▶ Your objective: Every record needs to come back as written, except for the pictures.

Segment Open

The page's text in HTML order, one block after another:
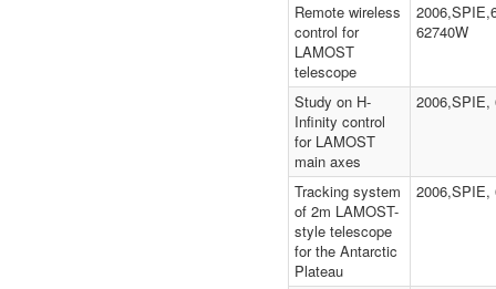
Remote wireless
control for
LAMOST
telescope
62740W
Study on H-
Infinity control
for LAMOST
main axes
2006,SPIE,
Tracking system
of 2m LAMOST-
style telescope
for the Antarctic
Plateau
2006,SPIE,
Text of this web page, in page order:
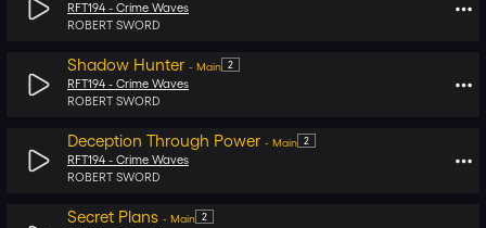
RFT194 - Crime Waves
ROBERT SWORD
Shadow Hunter - Main 2
RFT194 - Crime Waves
ROBERT SWORD
Deception Through Power - Main 2
RFT194 - Crime Waves
ROBERT SWORD
Secret Plans - Main 2
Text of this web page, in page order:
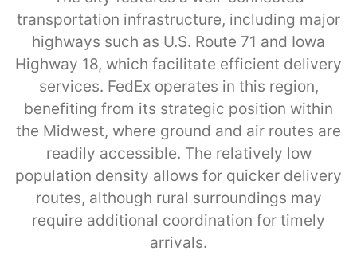
transportation infrastructure, including major
highways such as U.S. Route 71 and Iowa
Highway 18, which facilitate efficient delivery
services. FedEx operates in this region,
benefiting from its strategic position within
the Midwest, where ground and air routes are
readily accessible. The relatively low
population density allows for quicker delivery
routes, although rural surroundings may
require additional coordination for timely
arrivals.
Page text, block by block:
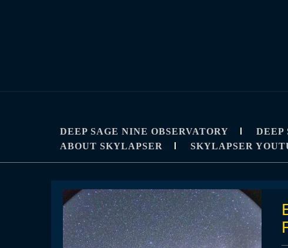
DEEP SAGE NINE OBSERVATORY DEEP
ABOUT SKYLAPSER
SKYLAPSER
News
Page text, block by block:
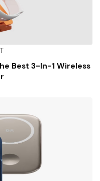
Best 3-In-1 Wireless
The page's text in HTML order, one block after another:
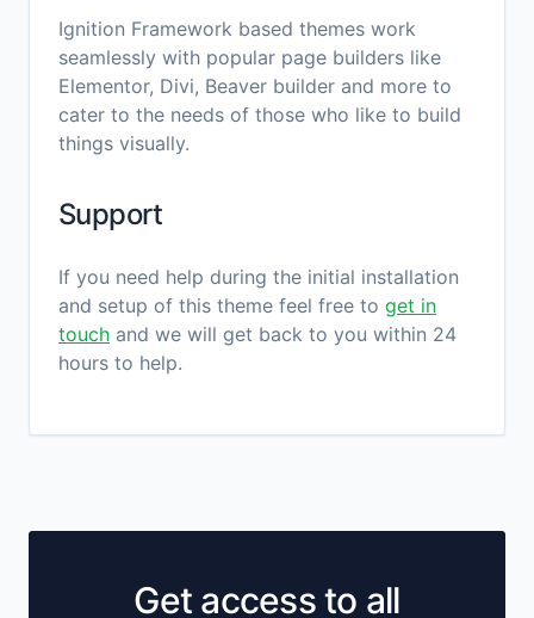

Segment Closed

▶ Solved problem:
The page's text in HTML order, one block after another:
Remote wireless
control for
LAMOST
telescope
62740W
Study on H-
Infinity control
for LAMOST
main axes
2006,SPIE,
Tracking system
of 2m LAMOST-
style telescope
for the Antarctic
Plateau
2006,SPIE,
Text of this web page, in page order:
RFT194 - Crime Waves
ROBERT SWORD
Shadow Hunter - Main 2
RFT194 - Crime Waves
ROBERT SWORD
Deception Through Power - Main 2
RFT194 - Crime Waves
ROBERT SWORD
Secret Plans - Main 2
Text of this web page, in page order:
transportation infrastructure, including major
highways such as U.S. Route 71 and Iowa
Highway 18, which facilitate efficient delivery
services. FedEx operates in this region,
benefiting from its strategic position within
the Midwest, where ground and air routes are
readily accessible. The relatively low
population density allows for quicker delivery
routes, although rural surroundings may
require additional coordination for timely
arrivals.
Page text, block by block:
DEEP SAGE NINE OBSERVATORY DEEP
ABOUT SKYLAPSER
SKYLAPSER
News
Page text, block by block:
Best 3-In-1 Wireless
The page's text in HTML order, one block after another:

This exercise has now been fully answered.